Pants rolled up, I waded through the cold water and slippery stones.
Mag and I had just come from a long hike along the shores of the river and up, up, up into the foothills, then back down again. It was hot but bearable. A late night out drinking took its toll; I sweated and huffed all the way up, but the views of the foothills, the blue waters of the reservoir below, and time spent in good company were well worth any discomfort.
After our hike, as we sat by the river in the shade of an old bridge and ate half sandwiches and watermelon, it was difficult to imagine ever having been hot or tired. Above us, cliff swallows swooped down to the shore and back again to their gourd shaped nests lined up in a neat row. It is amazing to me, how they fly in unison, spinning and falling, rising, turning together without any language to know. Their nests, too, are so uniform, as if home is built into their genetic code. Sometimes I wish that was the same for me: to know, without knowing how, all the deep and essential stuff of life.

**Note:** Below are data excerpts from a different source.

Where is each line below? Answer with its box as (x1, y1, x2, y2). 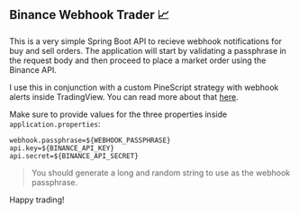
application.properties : (9, 118, 101, 129)
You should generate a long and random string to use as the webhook (31, 167, 291, 178)
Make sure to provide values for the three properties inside (9, 109, 228, 120)
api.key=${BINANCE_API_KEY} (9, 143, 115, 153)
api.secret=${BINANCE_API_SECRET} (9, 151, 140, 160)
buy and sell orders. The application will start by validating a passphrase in (9, 45, 286, 56)
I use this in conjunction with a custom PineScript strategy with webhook (9, 82, 279, 93)
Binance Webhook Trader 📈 (9, 7, 169, 22)
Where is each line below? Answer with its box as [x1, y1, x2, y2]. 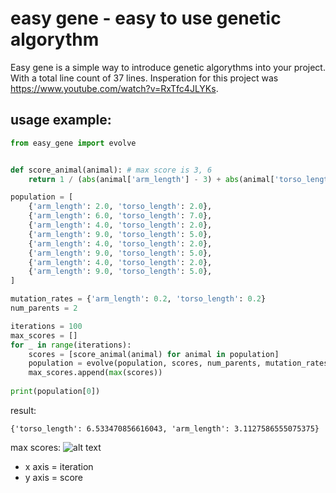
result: [10, 404, 37, 416]
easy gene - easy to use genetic [10, 7, 282, 30]
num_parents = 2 [10, 303, 78, 313]
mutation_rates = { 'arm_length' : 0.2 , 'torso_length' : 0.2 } [10, 294, 267, 304]
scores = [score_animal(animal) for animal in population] [28, 349, 280, 359]
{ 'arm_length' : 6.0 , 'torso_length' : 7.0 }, [28, 211, 213, 221]
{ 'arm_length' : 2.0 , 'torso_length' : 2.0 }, [28, 202, 213, 212]
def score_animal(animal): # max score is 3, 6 [10, 165, 213, 175]
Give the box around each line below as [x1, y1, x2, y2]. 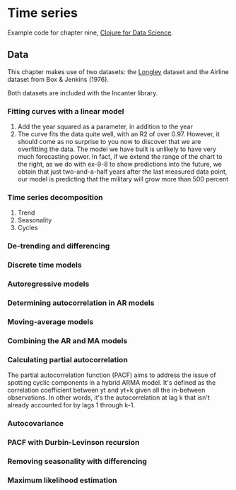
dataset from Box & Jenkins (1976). [7, 75, 110, 83]
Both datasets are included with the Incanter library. [7, 88, 158, 97]
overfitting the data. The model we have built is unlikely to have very [17, 145, 217, 153]
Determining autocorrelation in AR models [7, 298, 155, 308]
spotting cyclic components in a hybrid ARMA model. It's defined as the [7, 378, 216, 387]
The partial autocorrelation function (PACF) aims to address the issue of [7, 371, 217, 379]
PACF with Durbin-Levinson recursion [7, 438, 140, 448]
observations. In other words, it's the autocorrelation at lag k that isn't [7, 393, 211, 402]
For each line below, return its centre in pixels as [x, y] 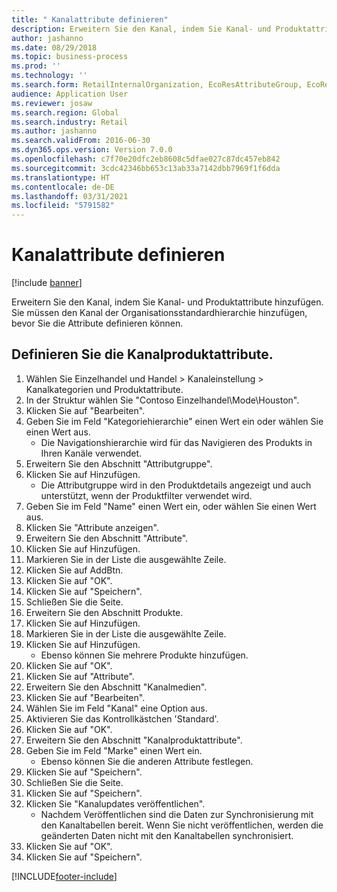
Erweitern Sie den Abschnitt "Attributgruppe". [119, 463]
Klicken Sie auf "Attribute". [80, 676]
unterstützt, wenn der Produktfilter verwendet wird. [146, 495]
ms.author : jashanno [54, 131]
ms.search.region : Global [65, 112]
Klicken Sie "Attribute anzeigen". [92, 527]
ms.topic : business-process [70, 57]
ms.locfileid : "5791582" [63, 206]
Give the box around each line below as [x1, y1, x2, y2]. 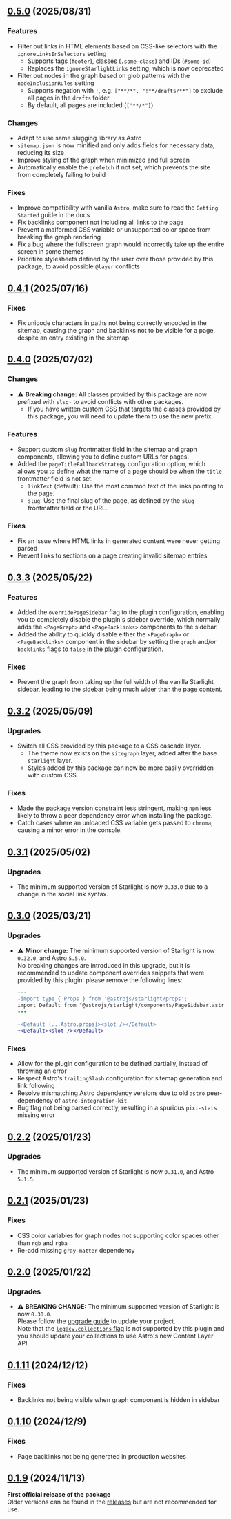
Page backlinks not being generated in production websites [17, 1452, 186, 1460]
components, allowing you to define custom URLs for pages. [17, 452, 190, 461]
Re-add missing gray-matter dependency [17, 1246, 135, 1254]
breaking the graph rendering [17, 233, 101, 241]
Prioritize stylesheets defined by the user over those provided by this [17, 255, 214, 264]
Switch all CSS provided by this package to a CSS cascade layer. [17, 742, 201, 750]
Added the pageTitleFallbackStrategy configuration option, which [17, 459, 205, 468]
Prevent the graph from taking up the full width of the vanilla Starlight [17, 678, 214, 686]
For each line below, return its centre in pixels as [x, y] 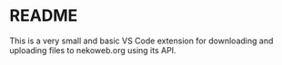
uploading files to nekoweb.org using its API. [93, 50]
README [44, 16]
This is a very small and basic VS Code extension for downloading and [141, 41]
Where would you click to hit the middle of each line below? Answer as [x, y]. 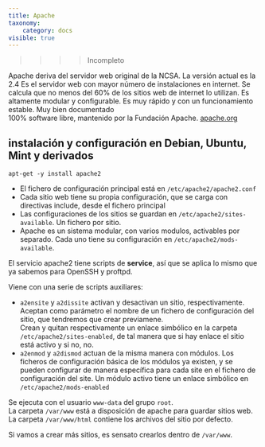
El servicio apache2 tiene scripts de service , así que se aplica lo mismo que [133, 263]
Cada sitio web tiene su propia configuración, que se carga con [124, 197]
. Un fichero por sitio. [87, 223]
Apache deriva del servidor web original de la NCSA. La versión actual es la [132, 76]
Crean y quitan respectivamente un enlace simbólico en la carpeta [129, 328]
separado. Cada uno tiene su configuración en [96, 239]
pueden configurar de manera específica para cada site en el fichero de [138, 370]
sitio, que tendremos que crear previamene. [92, 320]
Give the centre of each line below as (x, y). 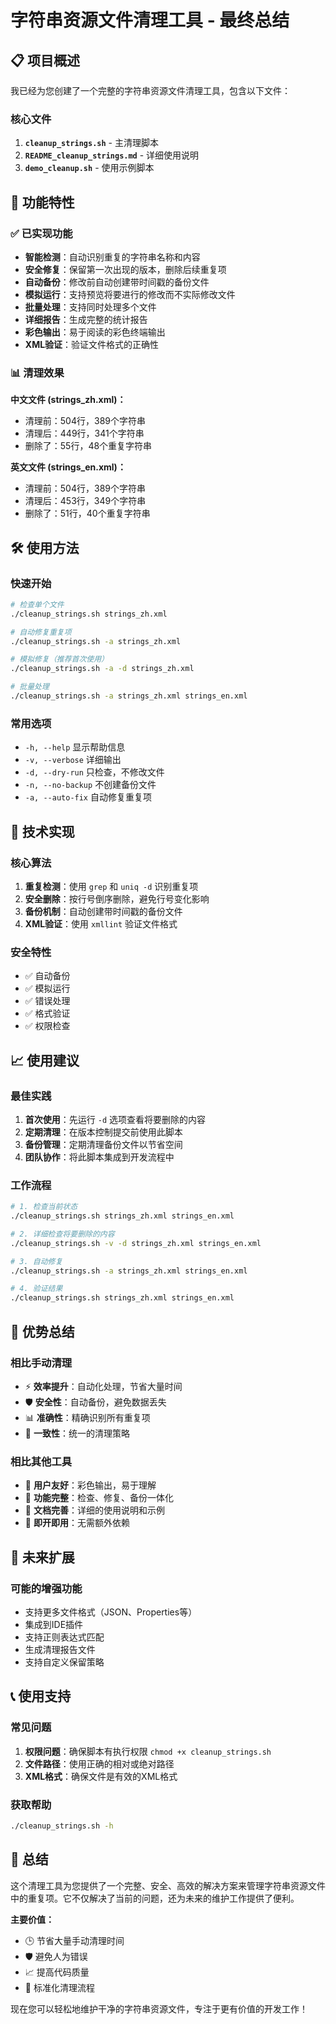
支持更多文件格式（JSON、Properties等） (111, 1612)
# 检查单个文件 (37, 604)
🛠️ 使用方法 (45, 547)
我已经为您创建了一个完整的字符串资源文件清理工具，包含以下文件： (150, 90)
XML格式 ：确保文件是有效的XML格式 (101, 1776)
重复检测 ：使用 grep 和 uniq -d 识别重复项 (111, 886)
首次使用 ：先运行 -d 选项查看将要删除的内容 (115, 1119)
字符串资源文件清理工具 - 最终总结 (150, 20)
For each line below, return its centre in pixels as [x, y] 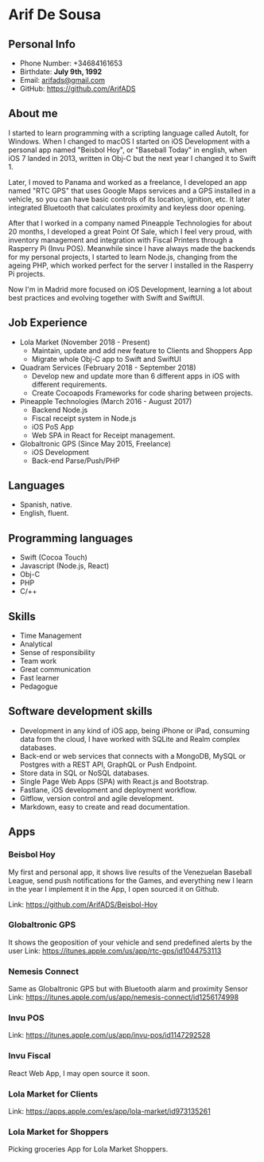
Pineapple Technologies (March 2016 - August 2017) [106, 401]
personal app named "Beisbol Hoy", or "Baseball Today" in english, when [128, 150]
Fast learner [39, 678]
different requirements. [69, 384]
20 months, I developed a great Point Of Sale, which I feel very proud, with [130, 231]
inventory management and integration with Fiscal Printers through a [120, 240]
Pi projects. [27, 273]
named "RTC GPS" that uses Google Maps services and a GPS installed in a [132, 190]
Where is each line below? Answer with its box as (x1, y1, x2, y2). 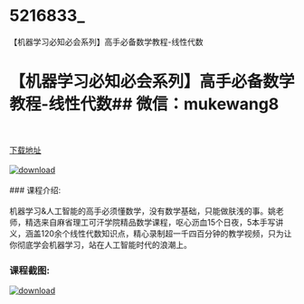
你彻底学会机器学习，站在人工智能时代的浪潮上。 (9, 239, 192, 250)
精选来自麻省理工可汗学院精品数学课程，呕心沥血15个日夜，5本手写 (24, 216, 276, 227)
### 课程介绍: (9, 184, 62, 195)
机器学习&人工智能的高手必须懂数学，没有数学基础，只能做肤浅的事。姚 (9, 205, 277, 216)
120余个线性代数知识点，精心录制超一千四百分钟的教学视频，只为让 (40, 227, 292, 239)
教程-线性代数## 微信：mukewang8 (9, 94, 280, 115)
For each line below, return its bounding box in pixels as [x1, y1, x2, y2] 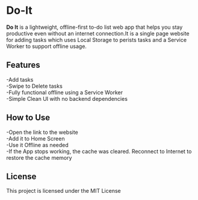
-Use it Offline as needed [6, 141, 69, 148]
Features [6, 60, 40, 70]
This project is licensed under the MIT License [6, 187, 122, 195]
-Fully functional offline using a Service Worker [6, 88, 123, 96]
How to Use [6, 112, 51, 123]
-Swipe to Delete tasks [6, 82, 63, 89]
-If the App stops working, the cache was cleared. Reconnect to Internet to [6, 148, 192, 155]
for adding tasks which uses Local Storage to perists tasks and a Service [6, 36, 187, 43]
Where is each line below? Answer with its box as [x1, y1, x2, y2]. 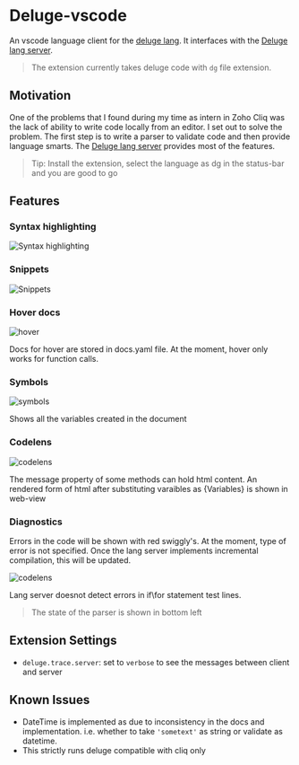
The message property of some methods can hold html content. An [9, 473, 258, 485]
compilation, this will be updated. [9, 554, 132, 566]
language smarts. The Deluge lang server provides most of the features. [9, 140, 276, 151]
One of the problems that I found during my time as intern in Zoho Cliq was [9, 111, 285, 122]
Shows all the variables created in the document [9, 414, 187, 425]
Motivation [9, 88, 72, 103]
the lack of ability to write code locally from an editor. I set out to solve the [9, 121, 283, 132]
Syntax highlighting [9, 221, 97, 233]
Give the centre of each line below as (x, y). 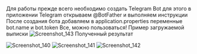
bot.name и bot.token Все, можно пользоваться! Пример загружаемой (95, 27)
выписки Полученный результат (70, 34)
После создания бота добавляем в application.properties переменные (94, 21)
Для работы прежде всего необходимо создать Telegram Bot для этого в (98, 9)
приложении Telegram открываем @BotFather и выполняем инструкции (97, 15)
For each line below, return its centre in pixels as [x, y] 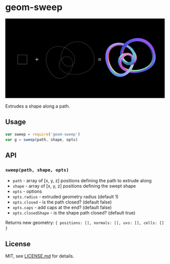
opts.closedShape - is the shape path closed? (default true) [74, 213]
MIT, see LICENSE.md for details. [40, 256]
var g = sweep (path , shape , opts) [42, 140]
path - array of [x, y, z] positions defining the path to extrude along [82, 181]
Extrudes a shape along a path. [38, 106]
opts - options [27, 191]
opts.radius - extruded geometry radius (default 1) [66, 197]
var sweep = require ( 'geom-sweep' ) [43, 134]
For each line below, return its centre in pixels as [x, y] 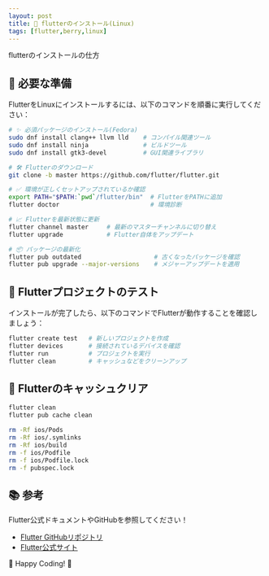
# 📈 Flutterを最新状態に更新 [54, 220]
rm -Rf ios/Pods [36, 430]
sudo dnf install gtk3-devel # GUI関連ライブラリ [106, 153]
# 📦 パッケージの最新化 [45, 249]
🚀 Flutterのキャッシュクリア [78, 388]
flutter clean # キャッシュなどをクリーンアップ [98, 361]
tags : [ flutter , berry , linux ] [58, 31]
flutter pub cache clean [50, 416]
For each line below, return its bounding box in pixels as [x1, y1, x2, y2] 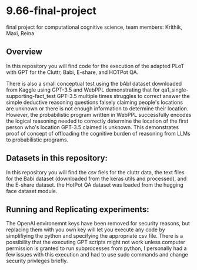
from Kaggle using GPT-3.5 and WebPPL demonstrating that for [6, 86, 161, 93]
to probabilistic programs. [6, 136, 69, 143]
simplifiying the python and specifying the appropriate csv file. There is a [6, 232, 183, 239]
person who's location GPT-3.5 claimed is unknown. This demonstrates [6, 123, 179, 130]
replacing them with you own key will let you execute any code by [6, 226, 166, 233]
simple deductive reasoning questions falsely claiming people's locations [6, 99, 183, 106]
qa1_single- [161, 86, 189, 93]
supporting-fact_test [6, 92, 56, 99]
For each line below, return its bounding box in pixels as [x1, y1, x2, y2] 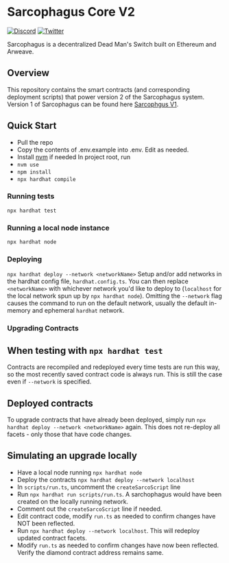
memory [7, 307, 31, 315]
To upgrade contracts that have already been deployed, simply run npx [7, 416, 206, 424]
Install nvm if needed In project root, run [16, 152, 131, 161]
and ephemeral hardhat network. [32, 307, 125, 315]
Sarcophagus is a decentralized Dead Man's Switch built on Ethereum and [7, 40, 217, 48]
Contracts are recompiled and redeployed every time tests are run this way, [7, 363, 220, 371]
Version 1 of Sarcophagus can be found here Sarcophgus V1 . [7, 100, 179, 108]
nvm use [16, 161, 39, 168]
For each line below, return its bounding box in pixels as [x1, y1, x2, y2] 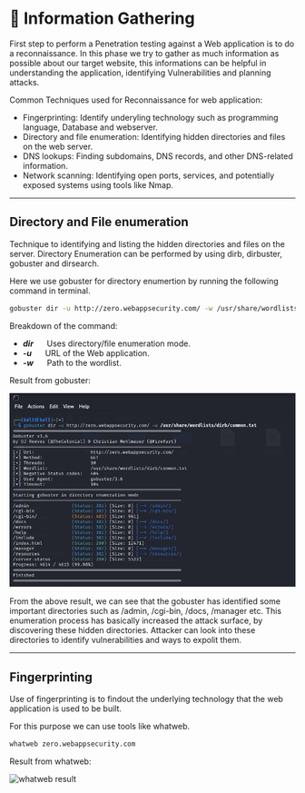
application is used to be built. [9, 703, 123, 714]
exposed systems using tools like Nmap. [22, 179, 174, 190]
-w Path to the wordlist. [22, 357, 123, 368]
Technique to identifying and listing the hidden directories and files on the [9, 238, 286, 249]
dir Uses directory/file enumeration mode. [22, 338, 192, 349]
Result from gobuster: [9, 374, 91, 385]
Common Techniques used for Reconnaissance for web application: [9, 94, 263, 105]
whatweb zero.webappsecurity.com [9, 739, 136, 748]
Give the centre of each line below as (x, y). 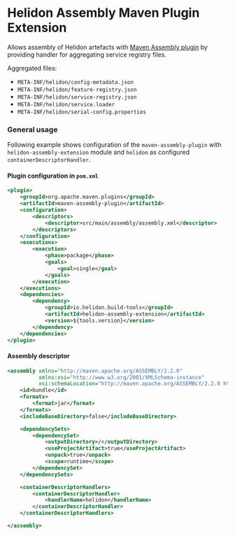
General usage (33, 129)
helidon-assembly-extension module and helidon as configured (99, 153)
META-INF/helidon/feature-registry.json (77, 90)
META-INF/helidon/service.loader (66, 104)
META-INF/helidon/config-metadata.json (76, 82)
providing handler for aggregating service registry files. (87, 55)
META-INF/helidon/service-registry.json (77, 97)
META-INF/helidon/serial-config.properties (82, 112)
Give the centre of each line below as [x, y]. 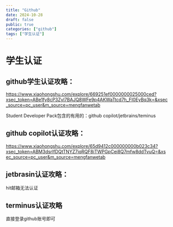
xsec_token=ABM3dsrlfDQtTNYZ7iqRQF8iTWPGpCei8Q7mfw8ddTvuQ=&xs [86, 152]
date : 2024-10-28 [24, 15]
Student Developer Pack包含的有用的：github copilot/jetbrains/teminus [81, 116]
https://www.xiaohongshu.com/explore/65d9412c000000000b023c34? [82, 146]
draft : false [20, 20]
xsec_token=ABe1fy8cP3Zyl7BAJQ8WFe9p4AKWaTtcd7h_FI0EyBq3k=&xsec [87, 100]
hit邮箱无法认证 [22, 187]
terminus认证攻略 [34, 206]
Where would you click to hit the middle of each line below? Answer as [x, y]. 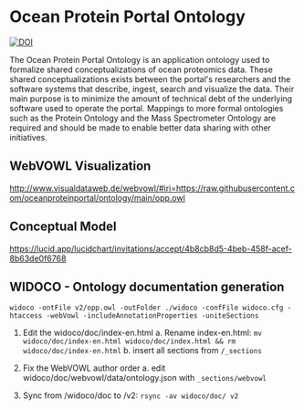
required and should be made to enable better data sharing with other [141, 127]
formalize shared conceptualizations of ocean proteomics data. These [142, 69]
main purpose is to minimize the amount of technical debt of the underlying [151, 99]
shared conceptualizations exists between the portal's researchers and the [150, 79]
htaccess [26, 316]
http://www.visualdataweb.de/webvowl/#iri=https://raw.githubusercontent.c [152, 188]
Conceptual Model [63, 227]
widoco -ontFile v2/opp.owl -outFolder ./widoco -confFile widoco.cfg [147, 308]
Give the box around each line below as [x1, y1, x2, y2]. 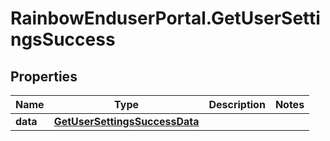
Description [208, 98, 266, 111]
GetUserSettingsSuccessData [53, 115, 200, 128]
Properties [10, 68, 78, 85]
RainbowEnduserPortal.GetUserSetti [10, 7, 321, 30]
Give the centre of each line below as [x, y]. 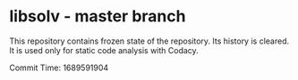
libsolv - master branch [98, 16]
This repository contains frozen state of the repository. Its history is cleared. [149, 41]
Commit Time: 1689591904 [59, 68]
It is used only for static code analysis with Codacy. [104, 50]
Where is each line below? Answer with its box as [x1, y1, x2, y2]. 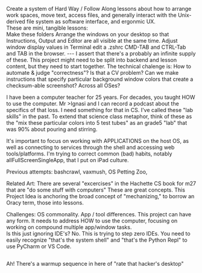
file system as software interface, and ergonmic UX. [26, 18, 156, 25]
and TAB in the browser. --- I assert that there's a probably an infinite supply [6, 50, 196, 57]
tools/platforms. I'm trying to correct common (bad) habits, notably [6, 150, 172, 157]
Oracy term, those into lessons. [6, 199, 84, 206]
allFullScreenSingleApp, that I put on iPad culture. [6, 157, 129, 163]
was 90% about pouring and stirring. [6, 126, 98, 133]
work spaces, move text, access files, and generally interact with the [6, 11, 177, 19]
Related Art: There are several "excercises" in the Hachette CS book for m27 [6, 180, 197, 187]
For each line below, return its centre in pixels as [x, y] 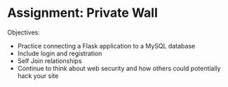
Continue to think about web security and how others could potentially [119, 68]
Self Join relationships [49, 60]
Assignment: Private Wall [82, 13]
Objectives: [24, 32]
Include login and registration [60, 53]
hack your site [38, 76]
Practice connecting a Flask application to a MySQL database [106, 46]
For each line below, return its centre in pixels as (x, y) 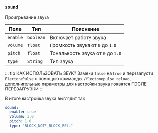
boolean (36, 38)
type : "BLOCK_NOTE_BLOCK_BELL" (41, 126)
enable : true (23, 112)
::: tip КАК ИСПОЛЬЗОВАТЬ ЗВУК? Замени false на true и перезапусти (79, 73)
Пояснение (86, 29)
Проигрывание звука (27, 17)
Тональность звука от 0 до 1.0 (86, 53)
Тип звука (61, 62)
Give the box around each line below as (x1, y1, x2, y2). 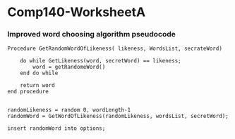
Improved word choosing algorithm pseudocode (7, 29, 176, 39)
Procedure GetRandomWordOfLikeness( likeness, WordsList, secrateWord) (7, 45, 222, 53)
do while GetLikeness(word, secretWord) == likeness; (20, 58, 181, 65)
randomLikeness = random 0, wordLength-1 (7, 107, 131, 114)
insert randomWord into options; (7, 125, 106, 132)
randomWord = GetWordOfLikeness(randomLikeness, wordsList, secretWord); (7, 113, 229, 120)
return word (20, 82, 55, 89)
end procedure (7, 88, 49, 95)
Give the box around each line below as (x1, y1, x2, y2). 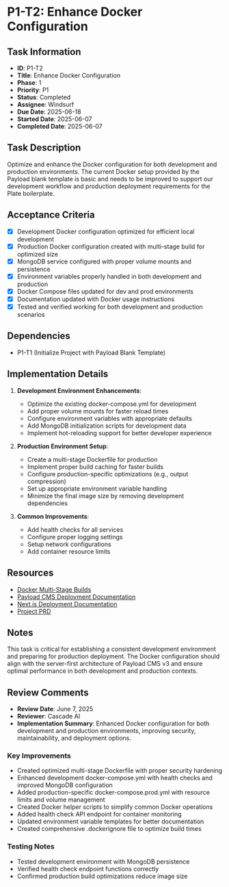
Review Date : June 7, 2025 (16, 705, 94, 713)
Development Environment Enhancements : (16, 386, 142, 394)
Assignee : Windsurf (16, 101, 75, 108)
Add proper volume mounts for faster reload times (27, 407, 169, 415)
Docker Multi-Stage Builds (16, 585, 92, 593)
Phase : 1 (16, 79, 42, 86)
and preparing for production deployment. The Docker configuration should (7, 652, 220, 660)
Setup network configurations (27, 540, 111, 548)
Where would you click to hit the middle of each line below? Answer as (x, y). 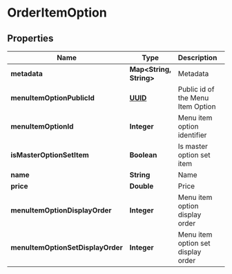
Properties (30, 38)
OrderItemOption (57, 13)
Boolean (143, 155)
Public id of (196, 89)
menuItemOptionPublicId (53, 98)
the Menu (193, 98)
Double (142, 186)
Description (197, 58)
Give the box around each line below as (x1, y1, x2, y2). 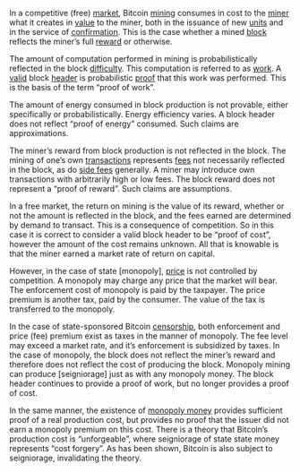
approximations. (9, 128, 69, 138)
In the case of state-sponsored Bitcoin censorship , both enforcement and (9, 322, 280, 331)
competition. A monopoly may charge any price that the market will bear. (9, 275, 278, 286)
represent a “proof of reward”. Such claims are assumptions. (9, 184, 233, 193)
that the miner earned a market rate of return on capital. (9, 248, 215, 259)
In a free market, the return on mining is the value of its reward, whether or (9, 201, 285, 211)
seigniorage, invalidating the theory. (9, 452, 141, 463)
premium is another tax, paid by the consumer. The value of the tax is (9, 295, 266, 305)
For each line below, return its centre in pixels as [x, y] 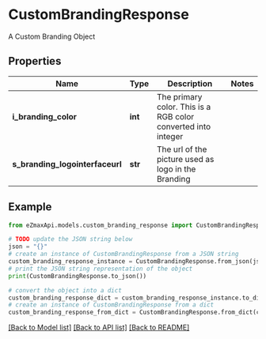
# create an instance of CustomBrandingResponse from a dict [111, 305]
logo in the [177, 169]
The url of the [182, 149]
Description [190, 83]
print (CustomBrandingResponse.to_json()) [78, 276]
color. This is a [184, 107]
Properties [35, 61]
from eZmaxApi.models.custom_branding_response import [101, 225]
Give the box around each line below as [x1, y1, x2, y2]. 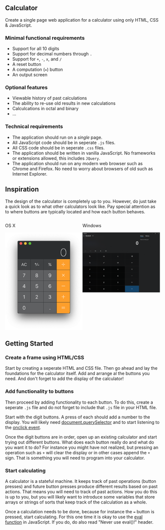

The water was so cold at first it hurt, and my bare feet couldn't find a place that wasn't sharp or slick. I liked that feeling, an acute but bearable pain; it brought me to the moment. When it passed, I leaned down and stuck my hands in. I tipped over rocks and picked up small handfuls of sand, then let it glide away with the current. Close by, Mag did the same, and we called out from time to time from our impromptu claims to let each other know neither of us had struck it rich, not yet.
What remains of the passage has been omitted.